Task statement - The answer should hold only the lines from the one containing "of Citizenship" through the one containing "Train Travel with Pets" in the entries below, copied exactly, without pictures.

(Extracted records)
◆ ◆ ◆ ◆ ◆
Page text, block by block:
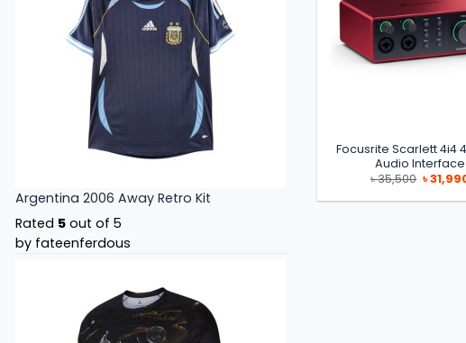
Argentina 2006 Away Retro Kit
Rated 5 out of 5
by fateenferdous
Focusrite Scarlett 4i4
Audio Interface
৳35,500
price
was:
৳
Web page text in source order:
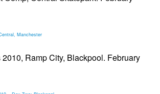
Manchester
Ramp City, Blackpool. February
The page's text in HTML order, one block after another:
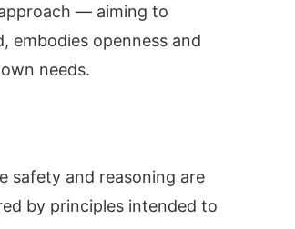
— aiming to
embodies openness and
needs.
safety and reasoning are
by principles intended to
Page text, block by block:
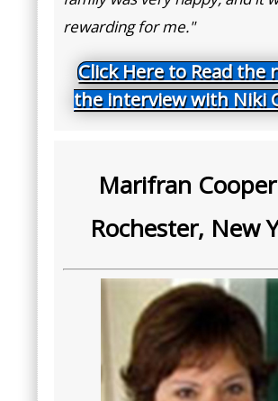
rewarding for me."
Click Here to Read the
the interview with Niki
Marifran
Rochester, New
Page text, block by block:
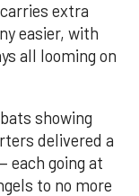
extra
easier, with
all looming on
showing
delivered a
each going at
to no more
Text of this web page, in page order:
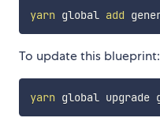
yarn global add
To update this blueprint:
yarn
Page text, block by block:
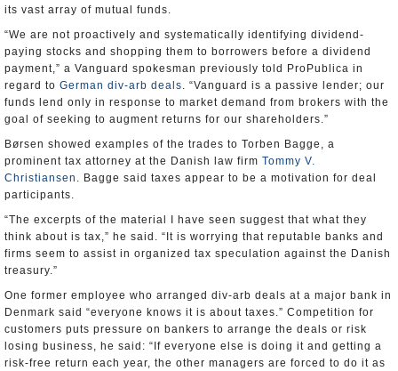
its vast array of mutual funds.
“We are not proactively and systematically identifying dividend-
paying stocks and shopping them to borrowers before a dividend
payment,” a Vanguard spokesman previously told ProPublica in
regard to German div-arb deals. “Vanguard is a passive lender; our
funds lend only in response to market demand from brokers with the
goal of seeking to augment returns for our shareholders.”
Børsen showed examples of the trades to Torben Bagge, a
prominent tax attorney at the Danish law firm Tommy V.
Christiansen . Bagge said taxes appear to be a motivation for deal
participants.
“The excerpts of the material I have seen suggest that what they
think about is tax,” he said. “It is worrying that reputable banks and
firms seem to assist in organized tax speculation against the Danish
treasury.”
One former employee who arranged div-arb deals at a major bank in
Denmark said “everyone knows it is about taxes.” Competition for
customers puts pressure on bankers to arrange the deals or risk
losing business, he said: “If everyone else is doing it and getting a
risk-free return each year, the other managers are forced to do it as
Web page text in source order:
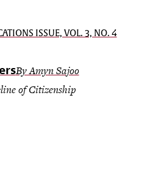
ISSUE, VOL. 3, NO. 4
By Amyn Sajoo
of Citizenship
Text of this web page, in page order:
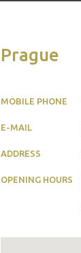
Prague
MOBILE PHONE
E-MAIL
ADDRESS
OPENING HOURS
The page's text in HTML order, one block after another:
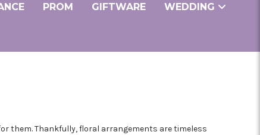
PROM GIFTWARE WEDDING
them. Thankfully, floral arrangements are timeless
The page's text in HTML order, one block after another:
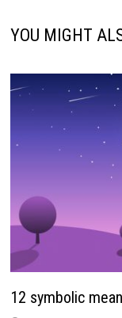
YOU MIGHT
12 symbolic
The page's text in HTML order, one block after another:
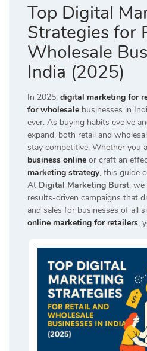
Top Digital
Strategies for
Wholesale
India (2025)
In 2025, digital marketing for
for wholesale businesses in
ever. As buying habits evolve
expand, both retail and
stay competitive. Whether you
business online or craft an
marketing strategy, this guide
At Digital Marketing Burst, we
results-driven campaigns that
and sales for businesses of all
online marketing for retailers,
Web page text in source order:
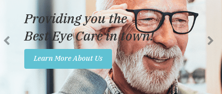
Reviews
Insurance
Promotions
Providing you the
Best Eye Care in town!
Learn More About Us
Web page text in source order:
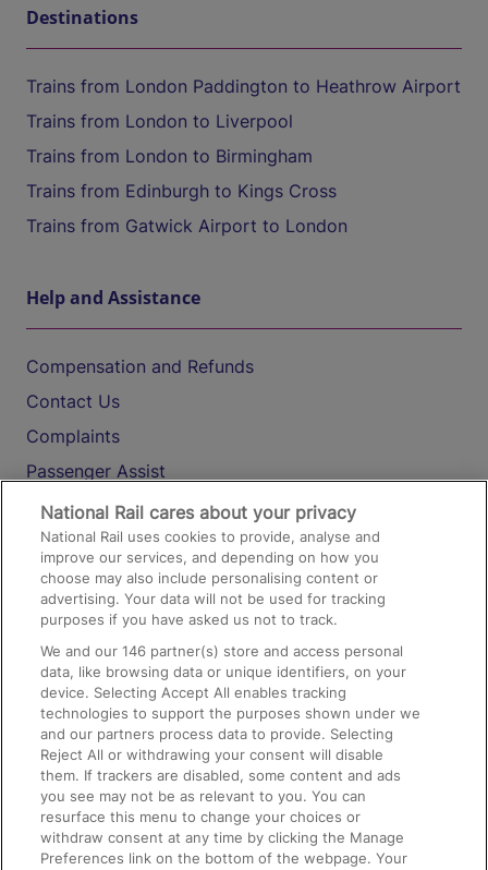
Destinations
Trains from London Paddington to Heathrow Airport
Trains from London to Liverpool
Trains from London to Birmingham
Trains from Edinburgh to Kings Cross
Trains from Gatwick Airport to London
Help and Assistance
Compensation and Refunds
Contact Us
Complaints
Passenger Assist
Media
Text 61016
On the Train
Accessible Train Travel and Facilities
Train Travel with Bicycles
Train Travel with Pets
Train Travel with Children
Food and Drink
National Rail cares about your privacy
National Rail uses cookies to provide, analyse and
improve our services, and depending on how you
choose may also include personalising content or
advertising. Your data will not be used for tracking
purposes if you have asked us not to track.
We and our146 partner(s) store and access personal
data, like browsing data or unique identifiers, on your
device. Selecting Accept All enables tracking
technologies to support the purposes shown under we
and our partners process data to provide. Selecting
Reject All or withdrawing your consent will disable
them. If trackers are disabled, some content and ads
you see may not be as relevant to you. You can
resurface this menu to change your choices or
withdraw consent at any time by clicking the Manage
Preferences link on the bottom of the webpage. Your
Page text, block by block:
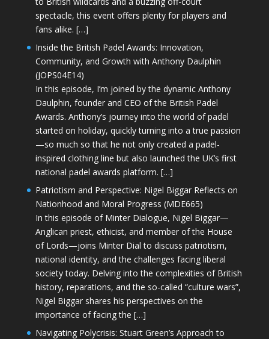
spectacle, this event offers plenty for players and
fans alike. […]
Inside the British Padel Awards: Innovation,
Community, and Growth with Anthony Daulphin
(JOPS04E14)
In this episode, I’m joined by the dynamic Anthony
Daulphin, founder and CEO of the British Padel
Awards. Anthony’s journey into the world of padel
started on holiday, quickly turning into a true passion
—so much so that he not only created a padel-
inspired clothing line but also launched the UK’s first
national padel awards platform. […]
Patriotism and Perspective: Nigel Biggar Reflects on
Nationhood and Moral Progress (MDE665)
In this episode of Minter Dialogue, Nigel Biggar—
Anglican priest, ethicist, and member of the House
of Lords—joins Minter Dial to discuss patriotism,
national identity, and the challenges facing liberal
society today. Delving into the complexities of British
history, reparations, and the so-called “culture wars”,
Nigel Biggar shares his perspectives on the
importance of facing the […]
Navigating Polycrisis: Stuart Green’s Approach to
◆ ◆ ◆ ◆ ◆
Solution -
of Citizenship
Text of this web page, in page order:
Prague
MOBILE PHONE
E-MAIL
ADDRESS
OPENING HOURS
The page's text in HTML order, one block after another:
PROM GIFTWARE WEDDING
them. Thankfully, floral arrangements are timeless
The page's text in HTML order, one block after another:
YOU MIGHT
12 symbolic
The page's text in HTML order, one block after another:
Top Digital
Strategies for
Wholesale
India (2025)
In 2025, digital marketing for
for wholesale businesses in
ever. As buying habits evolve
expand, both retail and
stay competitive. Whether you
business online or craft an
marketing strategy, this guide
At Digital Marketing Burst, we
results-driven campaigns that
and sales for businesses of all
online marketing for retailers,
Web page text in source order:
Reviews
Insurance
Promotions
Providing you the
Best Eye Care in town!
Learn More About Us
Web page text in source order:
Destinations
Trains from London Paddington to Heathrow Airport
Trains from London to Liverpool
Trains from London to Birmingham
Trains from Edinburgh to Kings Cross
Trains from Gatwick Airport to London
Help and Assistance
Compensation and Refunds
Contact Us
Complaints
Passenger Assist
Media
Text 61016
On the Train
Accessible Train Travel and Facilities
Train Travel with Bicycles
Train Travel with Pets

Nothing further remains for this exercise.